Abigail Tremelling, M.D., FACS, was Reid’s breast surgeon, and they instantly bonded. 

“I trusted her, she was charismatic,” Reid says. “She listened to me. I cried, and I’ll never forget Dr. Tremelling asking if I was okay. And I told her I was grateful.”

Reid was grateful not only for Dr. Tremelling’s compassionate care but also that she was young and healthy and that she’d caught her cancer early. Routine mammograms typically begin at age 40. Reflecting on this silver lining helped her with the treatments she would be facing.

It would be a rigorous and grueling cancer-fighting treatment.

Reid tried to make the best of it. Though she was initially wary of getting her port put in, she said she learned to love it. “Her name was Portia. We tried to have fun with it.”

She had six rounds of chemotherapy and a bilateral mastectomy with reconstruction by Mercy Health reconstructive surgeon Neil Kundu, M.D. The kindness of everyone at OHC made a big difference. “It’s not just the doctors,” Reid says. “It’s everyone from the front desk to the medical assistants and nurses.” 

At her first chemo appointment, the nurse behind the desk sat down with Reid and told her, “I was in your position five years ago.” The nurse had even had the same doctors, the same kind of breast cancer, and the same treatment plan.

“She gave me hope,” Reid says. “That was huge for me.”

The Right Support

Reid had an exceptional support team that helped her stay positive and deal with the difficult side effects of treatment. Her friends and family were a source of strength and encouragement. Her husband Paul “would say things like, ‘I’d choose you over and over again,’” Reid says. 

Her workplace rallied behind her, and she worked from home when she could. She even brought her laptop to chemo at times to work because she found OHC such a warm and inviting place with such a supportive staff.

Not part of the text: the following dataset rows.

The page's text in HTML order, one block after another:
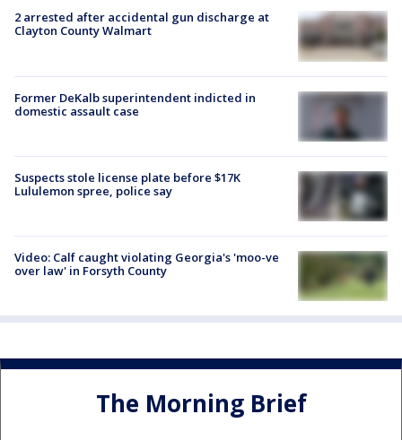
2 arrested after accidental gun discharge at
Clayton County Walmart
Former DeKalb superintendent indicted in
domestic assault case
Suspects stole license plate before $17K
Lululemon spree, police say
Video: Calf caught violating Georgia's 'moo-ve
over law' in Forsyth County
The Morning Brief
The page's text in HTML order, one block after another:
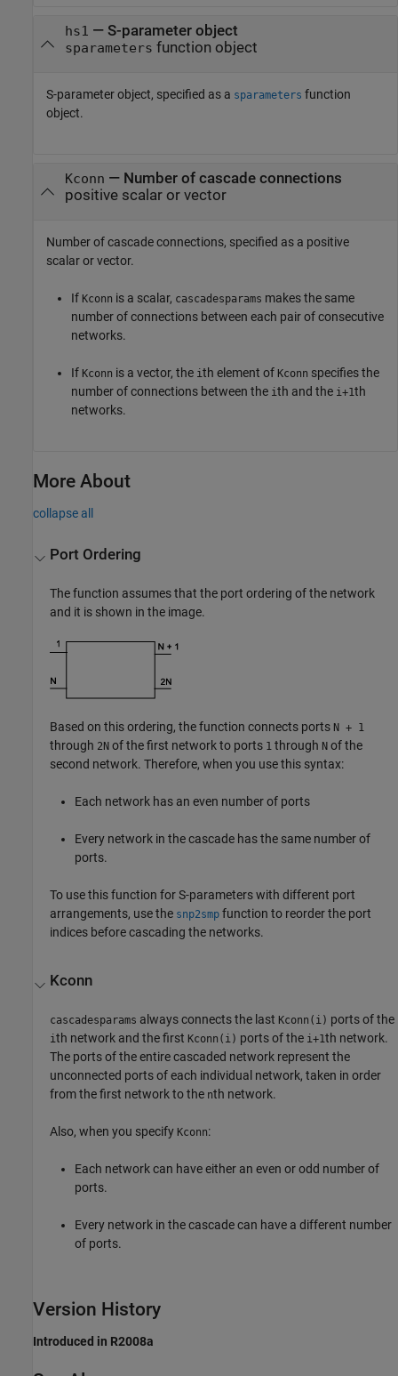
hs1 — S-parameter object
sparameters function object
S-parameter object, specified as a sparameters function
object.
Kconn — Number of cascade connections
positive scalar or vector
Number of cascade connections, specified as a positive
scalar or vector.
If Kconn is a scalar, cascadesparams makes the same
number of connections between each pair of consecutive
networks.
If Kconn is a vector, the ith element of Kconn specifies the
number of connections between the ith and the i+1th
networks.
More About
collapse all
Port Ordering
The function assumes that the port ordering of the network
and it is shown in the image.
Based on this ordering, the function connects ports N + 1
through 2N of the first network to ports 1 through N of the
second network. Therefore, when you use this syntax:
Each network has an even number of ports
Every network in the cascade has the same number of
ports.
To use this function for S-parameters with different port
arrangements, use the snp2smp function to reorder the port
indices before cascading the networks.
Kconn
cascadesparams always connects the last Kconn(i) ports of the
ith network and the first Kconn(i) ports of the i+1th network.
The ports of the entire cascaded network represent the
unconnected ports of each individual network, taken in order
from the first network to the nth network.
Also, when you specify Kconn:
Each network can have either an even or odd number of
ports.
Every network in the cascade can have a different number
of ports.
Version History
Introduced in R2008a
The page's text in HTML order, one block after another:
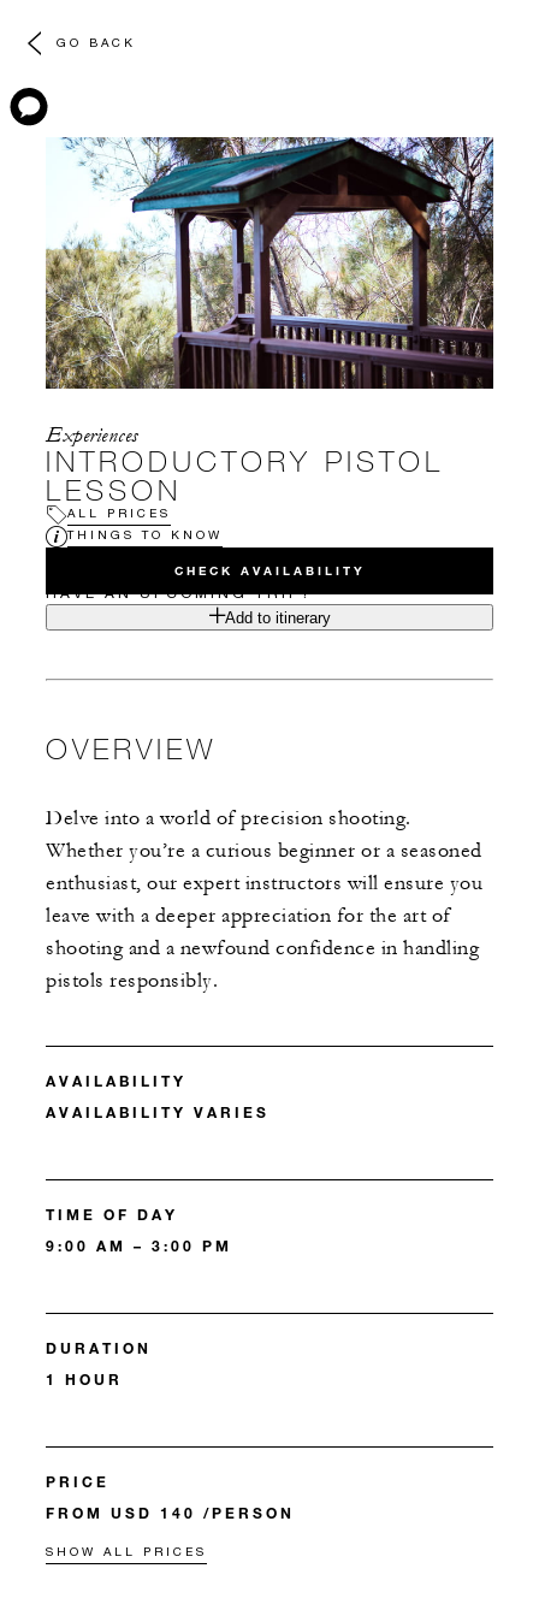
GO BACK
Experiences
INTRODUCTORY PISTOL
LESSON
ALL PRICES
THINGS TO KNOW
CHECK AVAILABILITY
HAVE AN UPCOMING TRIP?
Add to itinerary
OVERVIEW
Delve into a world of precision shooting.
Whether you’re a curious beginner or a seasoned
enthusiast, our expert instructors will ensure you
leave with a deeper appreciation for the art of
shooting and a newfound confidence in handling
pistols responsibly.
AVAILABILITY
AVAILABILITY VARIES
TIME OF DAY
9:00 AM – 3:00 PM
DURATION
1 HOUR
PRICE
FROM USD 140 /PERSON
SHOW ALL PRICES
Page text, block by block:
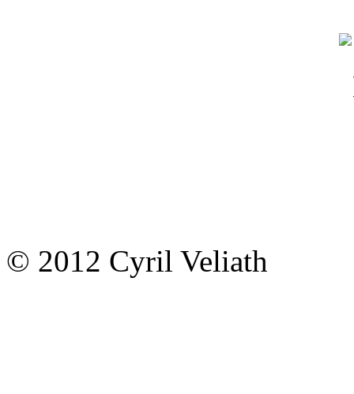
© 2012 Cyril Veliath
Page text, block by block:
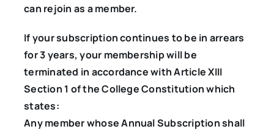
can rejoin as a member.
If your subscription continues to be in arrears
for 3 years, your membership will be
terminated in accordance with Article XIII
Section 1 of the College Constitution which
states:
Any member whose Annual Subscription shall
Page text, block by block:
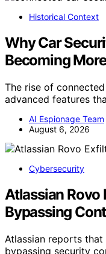
Historical Context
Why Car
Becoming
The rise of
advanced features
AI Espionage Team
August 6, 2026
Cybersecurity
Atlassian Rovo
Bypassing
Atlassian reports
bypassing security
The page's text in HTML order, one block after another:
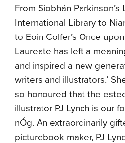
From Siobhán Parkinson’s
International Library to
to Eoin Colfer’s Once
Laureate has left a
and inspired a new
writers and illustrators.’
so honoured that the
illustrator PJ Lynch is our
nÓg. An extraordinarily
picturebook maker, PJ
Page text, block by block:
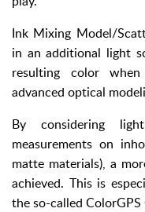
Ink Mixing Model/
in an additional light
resulting color
advanced optical
By considering
measurements on
matte materials), a
achieved. This is
the so-called
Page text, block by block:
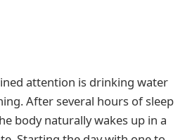
attention is drinking water
After several hours of sleep
body naturally wakes up in a
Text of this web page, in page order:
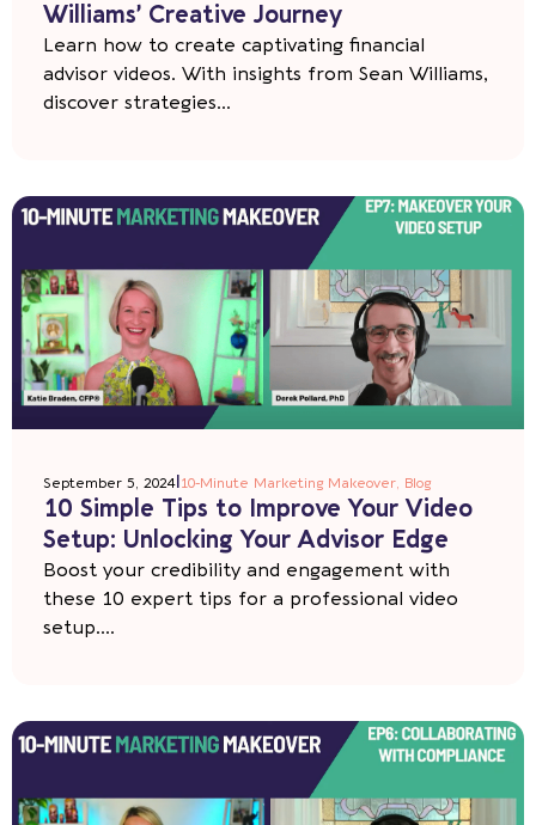
Williams’ Creative Journey
Learn how to create captivating financial
advisor videos. With insights from Sean Williams,
discover strategies...
September 5, 2024 10-Minute Marketing Makeover, Blog
10 Simple Tips to Improve Your Video
Setup: Unlocking Your Advisor Edge
Boost your credibility and engagement with
these 10 expert tips for a professional video
setup....
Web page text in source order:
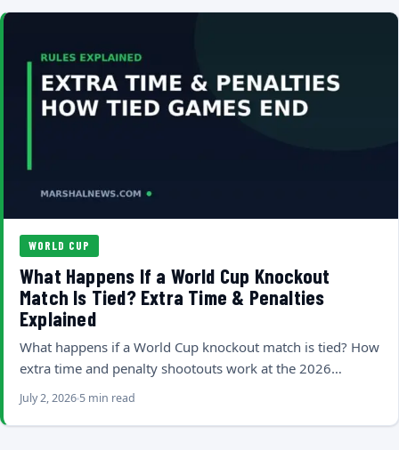
WORLD CUP
What Happens If a World Cup Knockout
Match Is Tied? Extra Time & Penalties
Explained
What happens if a World Cup knockout match is tied? How
extra time and penalty shootouts work at the 2026…
July 2, 2026 5 min read
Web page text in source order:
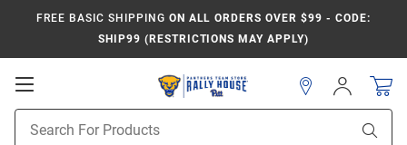
FREE BASIC SHIPPING ON ALL ORDERS OVER $99 - CODE:
SHIP99 (RESTRICTIONS MAY APPLY)
Open
Navigation
Search
Sign
In
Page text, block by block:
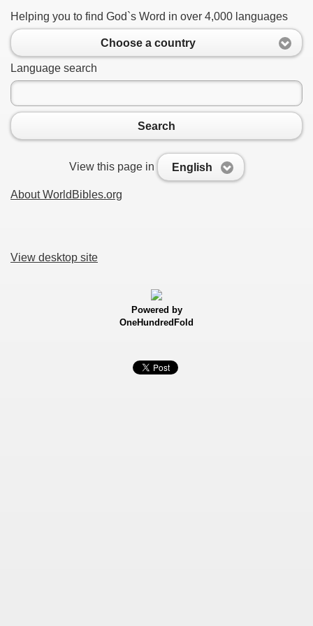
Helping you to find God`s Word in over 4,000 languages
Choose a country
Language search
Search
View this page in English
About WorldBibles.org
View desktop site
Powered by
OneHundredFold
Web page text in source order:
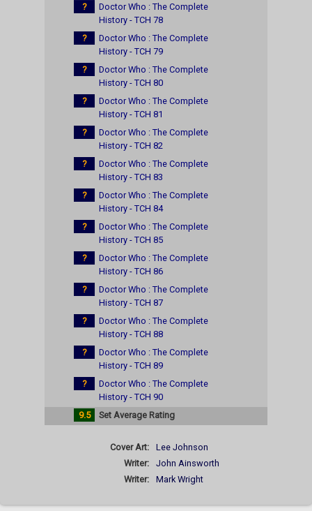
?
Doctor Who : The Complete
History - TCH 78
?
Doctor Who : The Complete
History - TCH 79
?
Doctor Who : The Complete
History - TCH 80
?
Doctor Who : The Complete
History - TCH 81
?
Doctor Who : The Complete
History - TCH 82
?
Doctor Who : The Complete
History - TCH 83
?
Doctor Who : The Complete
History - TCH 84
?
Doctor Who : The Complete
History - TCH 85
?
Doctor Who : The Complete
History - TCH 86
?
Doctor Who : The Complete
History - TCH 87
?
Doctor Who : The Complete
History - TCH 88
?
Doctor Who : The Complete
History - TCH 89
?
Doctor Who : The Complete
History - TCH 90
9.5
Set Average Rating
Cover Art:
Lee Johnson
Writer:
John Ainsworth
Writer:
Mark Wright

 “Can I come back and work here all the time without the chemo?” Reid says with a laugh.

Not everyone has the personal support system that Reid did, so she did her best to encourage other patients. Since bananas and oranges were one of the few things she could tolerate during treatment, she would bring extras to leave for other patients at OHC. She developed a special bond with a breast cancer patient she met during treatment. Because the patient did not have a support network, Reid assembled a care package of items she thought would be helpful during her recovery from surgery. Giving back to others coping with cancer had become Reid’s passion.

The side effects of chemo made it difficult for Reid to eat or cook for her family, something she had previously loved to do. OHC connected her with the Pink Ribbon Girls. 

Pink Ribbon Girls is a nonprofit that provides free meals, transportation, housecleaning, and peer support to patients with breast or gynecological cancer. The organization provided meals and all-natural cleaning products to her family. 

“They were amazing,” Reid says. “So we wanted to give back.” 

To thank Pink Ribbon Girls and support their mission, Paul Reid’s company, Bartels Heating and Cooling, had shirts made for his employees to wear during the month of October. He also donated $5,000 from the company’s October sales to the nonprofit.

Now Reid is almost finished with her therapy and is adjusting to her new normal. It means starting to work out again, traveling for work, and cooking for her family. 

“I’m just so grateful. This is part of my purpose,” Reid says. She is committed to using her voice as an ambassador to educate, support and empower young women like herself. Always diligent about self-breast exams and annual primary care and gynecologic exams, Reid tirelessly endorses early detection and recommends discussing anything abnormal with your doctor. 

She sings the praises of OHC. “My best advice is to know your body. Get your mammogram. Don’t wait. It can save your life.”